L’analogico solitario

par SerFiss
lunedì 15 aprile 2019

Un interessante articolo di Erica Perry pubblicato lo scorso maggio su SMW pone in evidenza alcuni aspetti della vita sociale che spesso trascuriamo per superficialità.

Uno studio condotto negli USA da Cigna in collaborazione con Ipsos su un campione di oltre 20.000 americani dai 18 ed oltre, ha dimostrato come la percezione della solitudine stia aumentando esponenzialmente. La Generazione Z, quella nata negli anni '70 sino all'inizio del nuovo secolo, rivela un quadro complessivo piuttosto desolante:

Se per gli anziani il fenomeno era già iniziato dagli anni '50 con:

e per la generazione successiva alla Z, definita Millennials, la percezione della solitudine è il larga parte offuscata dall'uso massivo delle nuove tecnologie, per quella degli adulti, nati analogici e digitalmente analfabeti, la Rete ed i social si trasformano in amplificatori del disagio della vita.

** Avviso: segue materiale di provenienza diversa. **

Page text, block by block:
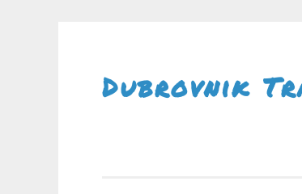
Skip To Content
Dubrovnik
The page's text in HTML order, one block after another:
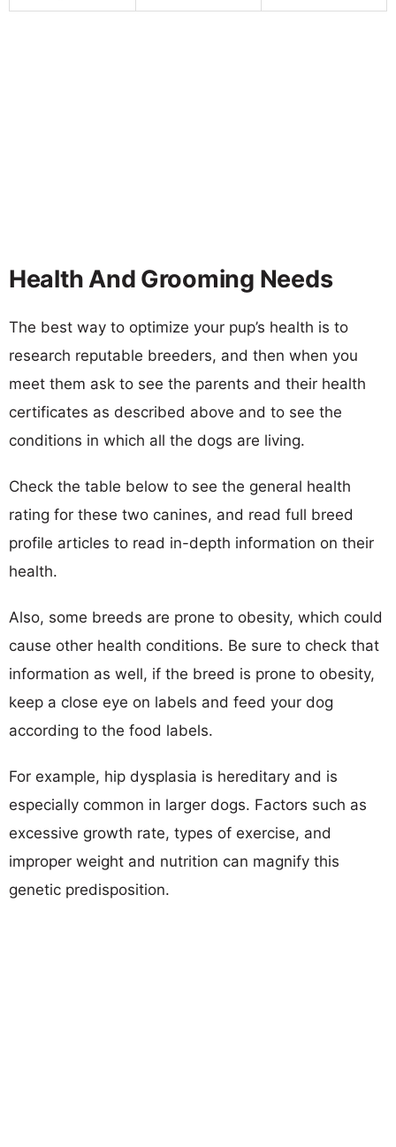
Health And Grooming Needs
The best way to optimize your pup’s health is to
research reputable breeders, and then when you
meet them ask to see the parents and their health
certificates as described above and to see the
conditions in which all the dogs are living.
Check the table below to see the general health
rating for these two canines, and read full breed
profile articles to read in-depth information on their
health.
Also, some breeds are prone to obesity, which could
cause other health conditions. Be sure to check that
information as well, if the breed is prone to obesity,
keep a close eye on labels and feed your dog
according to the food labels.
For example, hip dysplasia is hereditary and is
especially common in larger dogs. Factors such as
excessive growth rate, types of exercise, and
improper weight and nutrition can magnify this
genetic predisposition.
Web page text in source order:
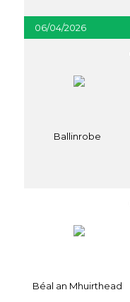
06/04/2026
Ballinrobe
Béal an Mhuirthead
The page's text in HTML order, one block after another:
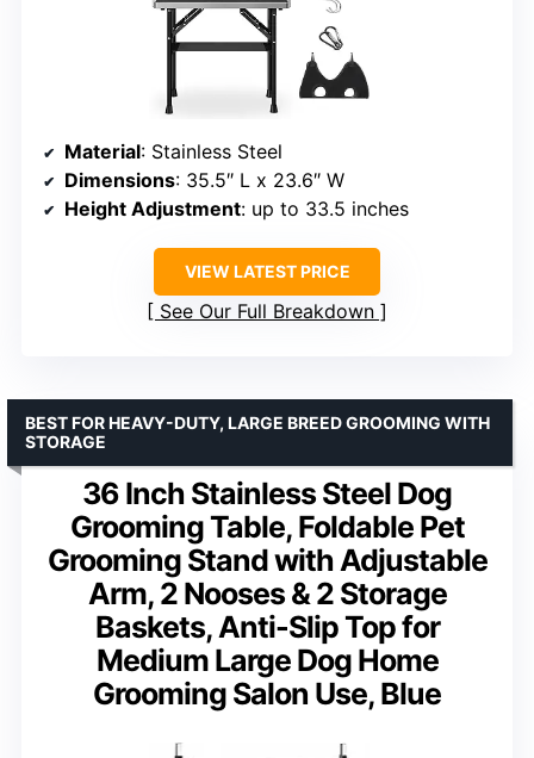
Material: Stainless Steel
Dimensions: 35.5″ L x 23.6″ W
Height Adjustment: up to 33.5 inches
VIEW LATEST PRICE
See Our Full Breakdown
36 Inch Stainless Steel Dog
Grooming Table, Foldable Pet
Grooming Stand with Adjustable
Arm, 2 Nooses & 2 Storage
Baskets, Anti-Slip Top for
Medium Large Dog Home
Grooming Salon Use, Blue
BEST FOR HEAVY-DUTY, LARGE BREED GROOMING WITH
STORAGE
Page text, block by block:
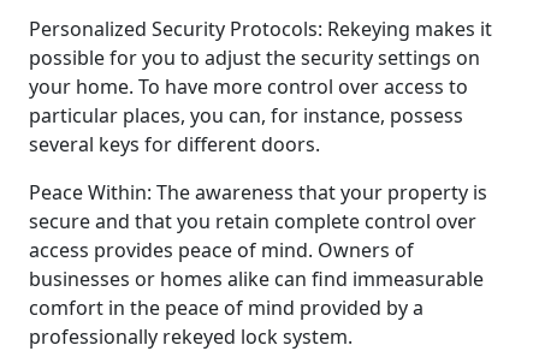
Personalized Security Protocols: Rekeying makes it
possible for you to adjust the security settings on
your home. To have more control over access to
particular places, you can, for instance, possess
several keys for different doors.
Peace Within: The awareness that your property is
secure and that you retain complete control over
access provides peace of mind. Owners of
businesses or homes alike can find immeasurable
comfort in the peace of mind provided by a
professionally rekeyed lock system.
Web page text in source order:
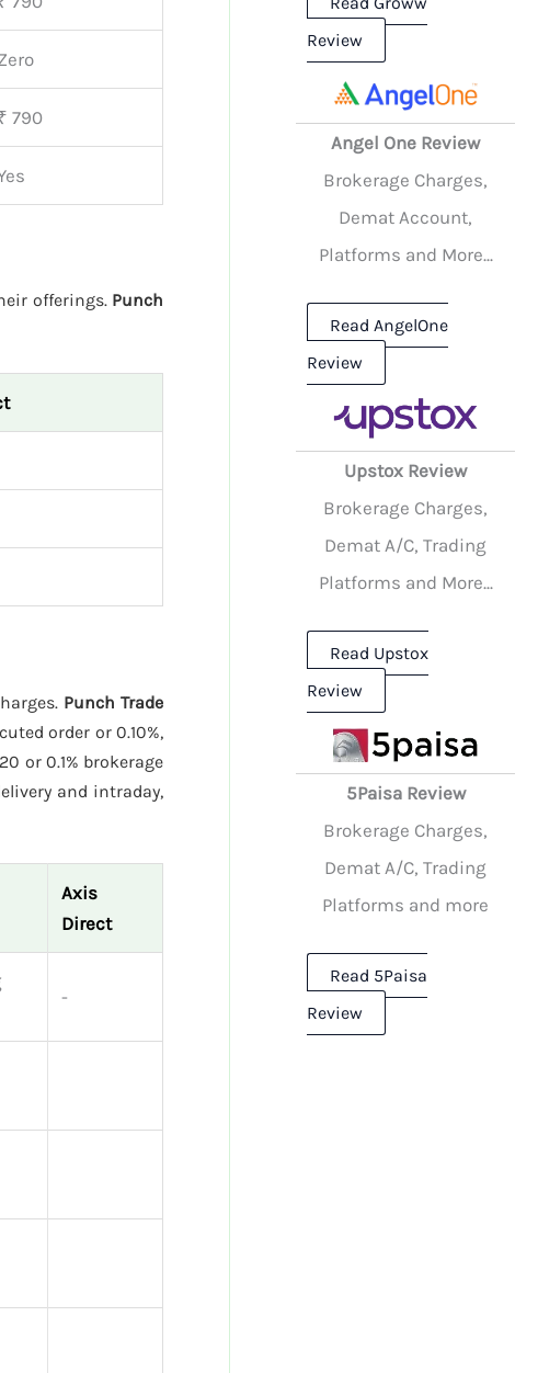
790
offerings. Punch
Punch Trade
order or 0.10%,
or 0.1% brokerage
and intraday,
Axis
Direct
-
Review
Angel One Review
Brokerage Charges,
Demat Account,
Platforms and More...
Read AngelOne
Review
Upstox Review
Brokerage Charges,
Demat A/C, Trading
Platforms and More...
Read Upstox
Review
5Paisa Review
Brokerage Charges,
Demat A/C, Trading
Platforms and more
Read 5Paisa
Review
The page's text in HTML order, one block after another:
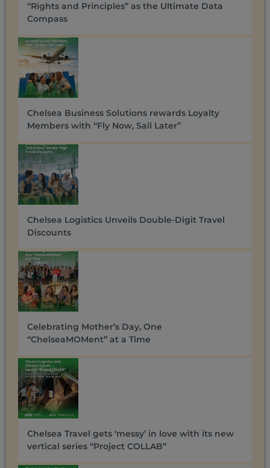
“Rights and Principles” as the Ultimate Data
Compass
Chelsea Business Solutions rewards Loyalty
Members with “Fly Now, Sail Later”
Chelsea Logistics Unveils Double-Digit Travel
Discounts ​
Celebrating Mother’s Day, One
“ChelseaMOMent” at a Time
Chelsea Travel gets ‘messy’ in love with its new
vertical series “Project COLLAB”
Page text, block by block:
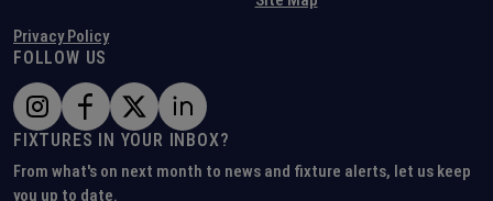
Privacy Policy
FOLLOW US
FIXTURES IN YOUR INBOX?
From what's on next month to news and fixture alerts, let us keep
you up to date.
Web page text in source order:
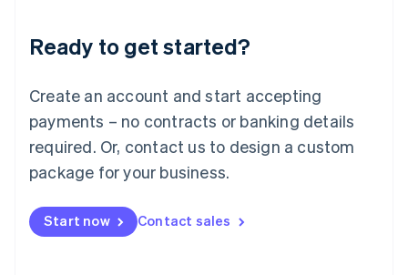
Ready to get started?
Create an account and start accepting
payments – no contracts or banking details
required. Or, contact us to design a custom
package for your business.
Start now Contact sales
Lithuania
English
FrançaisDeutschEnglish
Mainland China
Malaysia
English简体中文
English
Mexico
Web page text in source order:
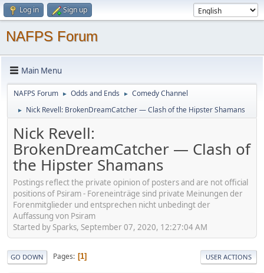
Log in Sign up
NAFPS Forum
Main Menu
NAFPS Forum ► Odds and Ends ► Comedy Channel
► Nick Revell: BrokenDreamCatcher — Clash of the Hipster Shamans
Nick Revell:
BrokenDreamCatcher — Clash of
the Hipster Shamans
Postings reflect the private opinion of posters and are not official
positions of Psiram - Foreneinträge sind private Meinungen der
Forenmitglieder und entsprechen nicht unbedingt der
Auffassung von Psiram
Started by Sparks, September 07, 2020, 12:27:04 AM
GO DOWN Pages 1 USER ACTIONS
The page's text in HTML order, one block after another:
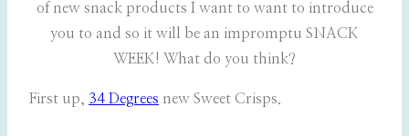
of new snack products I want to want to introduce
you to and so it will be an impromptu SNACK
WEEK! What do you think?
First up, 34 Degrees new Sweet Crisps.
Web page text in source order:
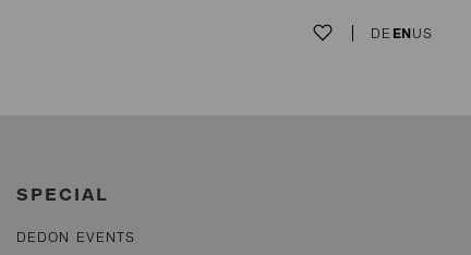
DE ENUS
SPECIAL
DEDON EVENTS
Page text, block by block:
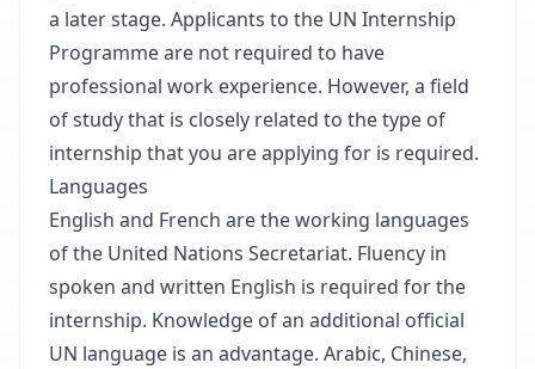
a later stage. Applicants to the UN Internship
Programme are not required to have
professional work experience. However, a field
of study that is closely related to the type of
internship that you are applying for is required.
Languages
English and French are the working languages
of the United Nations Secretariat. Fluency in
spoken and written English is required for the
internship. Knowledge of an additional official
UN language is an advantage. Arabic, Chinese,
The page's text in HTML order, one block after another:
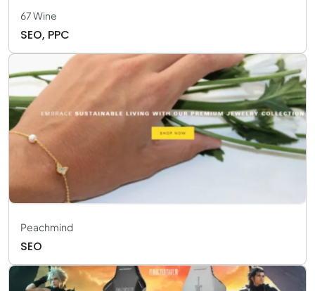
67 Wine
SEO, PPC
Peachmind
SEO
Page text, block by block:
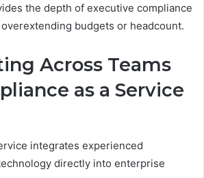
the depth of executive compliance
budgets or headcount.
Across Teams
as a Service
integrates experienced
directly into enterprise
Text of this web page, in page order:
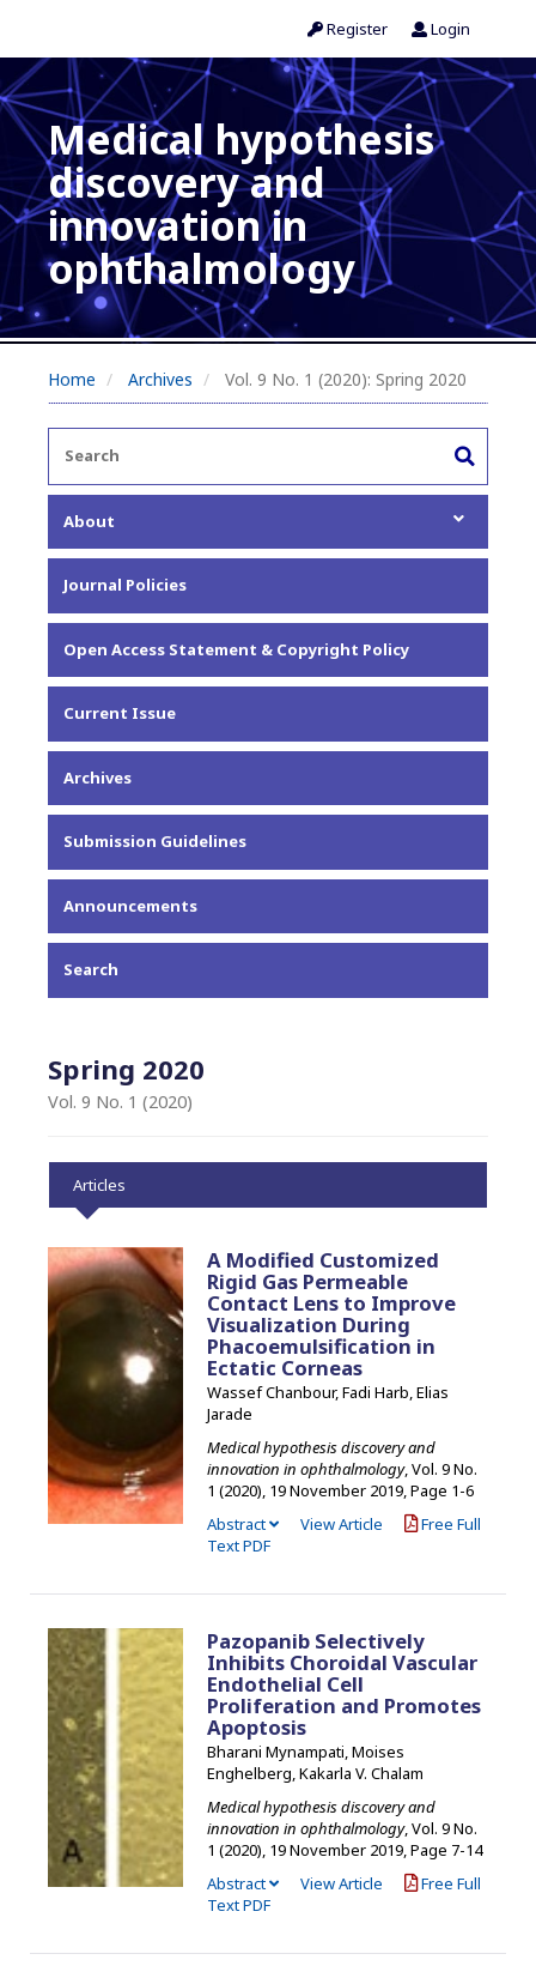
Register Login
Medical hypothesis
discovery and
innovation in
ophthalmology
Home Archives Vol. 9 No. 1 (2020): Spring 2020
About
About the Journal
Editorial Team
Privacy Statement
Contact
Journal Policies
Open Access Statement & Copyright Policy
Current Issue
Archives
Submission Guidelines
Announcements
Search
Spring 2020
Vol. 9 No. 1 (2020)
Articles
A Modified Customized
Rigid Gas Permeable
Contact Lens to Improve
Visualization During
Phacoemulsification in
Ectatic Corneas
Wassef Chanbour, Fadi Harb, Elias
Jarade
Medical hypothesis discovery and
innovation in ophthalmology, Vol. 9 No.
1 (2020), 19 November 2019, Page 1-6
Abstract
View Article
Free Full
Text PDF
Pazopanib Selectively
Inhibits Choroidal Vascular
Endothelial Cell
Proliferation and Promotes
Apoptosis
Bharani Mynampati, Moises
Enghelberg, Kakarla V. Chalam
Medical hypothesis discovery and
innovation in ophthalmology, Vol. 9 No.
1 (2020), 19 November 2019, Page 7-14
Abstract
View Article
Free Full
Text PDF
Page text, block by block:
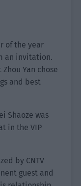
of the year
an invitation.
Yan chose
and best
Shaoze was
in the VIP
by CNTV
guest and
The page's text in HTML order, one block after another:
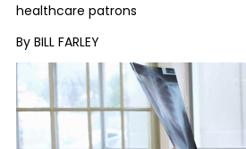
healthcare patrons
By BILL FARLEY

Gli "anziani" (nati prima degli anni '70) sembrano subire meno l'impatto tecnologico del nostro tempo. Credo infatti che, ad ognuno di noi, sia capitato di vedere la nonnina truccatissima con in mano lo smartphone o il nonno che, su una panchina, sostituiva il guardare il lavoro nei cantieri con un tablet dal quale leggersi i giornali o navigare su un sito porno. La loro vita, i loro rapporti sociali non sono scalfiti da Facebook, al massimo ampliati dalla realtà virtuale a estranei o a parenti ed amici lontani.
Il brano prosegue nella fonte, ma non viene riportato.